Required work
Below, some lines carry pictures; leave those pictures out and retype exactly the lines from the one with "Give the centre" through the one with "Krásně hladká pokožka".

Data extracts
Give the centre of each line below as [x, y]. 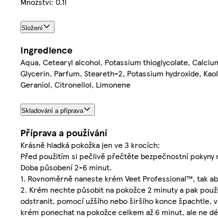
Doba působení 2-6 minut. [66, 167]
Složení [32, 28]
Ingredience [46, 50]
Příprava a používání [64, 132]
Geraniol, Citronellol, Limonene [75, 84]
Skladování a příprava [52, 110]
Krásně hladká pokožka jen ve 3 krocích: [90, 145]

==

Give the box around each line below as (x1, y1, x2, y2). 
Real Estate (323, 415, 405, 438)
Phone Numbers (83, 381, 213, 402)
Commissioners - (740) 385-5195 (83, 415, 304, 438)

Answer box
Give the centre of each line below as [x, y]. 
Doba působení 2-6 minut. [66, 167]
Složení [32, 28]
Ingredience [46, 50]
Příprava a používání [64, 132]
Geraniol, Citronellol, Limonene [75, 84]
Skladování a příprava [52, 110]
Krásně hladká pokožka jen ve 3 krocích: [90, 145]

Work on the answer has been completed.